## Supplied records
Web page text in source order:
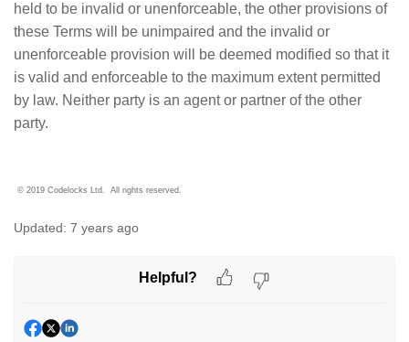
held to be invalid or unenforceable, the other provisions of
these Terms will be unimpaired and the invalid or
unenforceable provision will be deemed modified so that it
is valid and enforceable to the maximum extent permitted
by law. Neither party is an agent or partner of the other
party.
© 2019 Codelocks Ltd. All rights reserved.
Updated: 7 years ago
Helpful?
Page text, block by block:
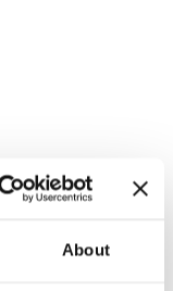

## About this task
Give back the listing exactly, with the pictures removed.

## The completed task
Web page text in source order:
held to be invalid or unenforceable, the other provisions of
these Terms will be unimpaired and the invalid or
unenforceable provision will be deemed modified so that it
is valid and enforceable to the maximum extent permitted
by law. Neither party is an agent or partner of the other
party.
© 2019 Codelocks Ltd. All rights reserved.
Updated: 7 years ago
Helpful?
Page text, block by block:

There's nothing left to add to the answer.